Grok's strange data conversions

Cornoualis · August 28, 2017, 3:56pm

Hi,

I have really weird conversions when using grok. I really don't get why the final values are so different from the originals:

I use the DATA grok pattern because I sometimes have numbers with exponents (eg: 12.12e-5) that are not recognized with BASE16FLOAT.

Is it a bug, or did I do something wrong?

Thanks in advance!

magnusbaeck · August 29, 2017, 6:22am

It seems grok only uses single-precision floating point numbers and their precision is about seven digits. Maybe other parts of Logstash (the mutate filter or the ruby filter) use double-precision floats.

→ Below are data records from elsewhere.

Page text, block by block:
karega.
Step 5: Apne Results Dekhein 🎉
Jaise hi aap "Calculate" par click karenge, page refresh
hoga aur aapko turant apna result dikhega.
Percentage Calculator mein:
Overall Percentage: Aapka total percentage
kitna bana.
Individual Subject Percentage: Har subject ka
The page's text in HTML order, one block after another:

BTW, don't sprinkle your grok expressions with DATA patterns like that. It's a real performance killer. Use a more exact expression or even a csv filter.

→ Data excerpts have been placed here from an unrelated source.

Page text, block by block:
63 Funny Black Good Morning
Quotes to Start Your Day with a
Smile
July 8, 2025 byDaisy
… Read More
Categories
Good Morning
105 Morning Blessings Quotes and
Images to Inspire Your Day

Cornoualis · August 29, 2017, 10:11am

Thank you Magnus! I'll try these solutions.

About the DATA pattern, I didn't really had a choice since sometimes, a value is so tiny that is it in the form "6.32e-5"...and that is not matched by grok with the BASE16FLOAT pattern...maybe a custom pattern you be better?

Or maybe dissect would be even better? According to the doc, if the lines structure is always the same, dissect could be a good choice.

Is there a way to measure the logstash performances?

magnusbaeck · August 29, 2017, 12:02pm

maybe a custom pattern you be better?

For example (?<name-of-field>[^;]+) which extracts one or more characters up until the next semicolon.

Or maybe dissect would be even better? According to the doc, if the lines structure is always the same, dissect could be a good choice.

Yes, or csv.

Is there a way to measure the logstash performances?

Have a look at the monitoring API.

Cornoualis · August 29, 2017, 12:04pm

Thanks a lot!!

system · September 26, 2017, 12:04pm

This topic was automatically closed 28 days after the last reply. New replies are no longer allowed.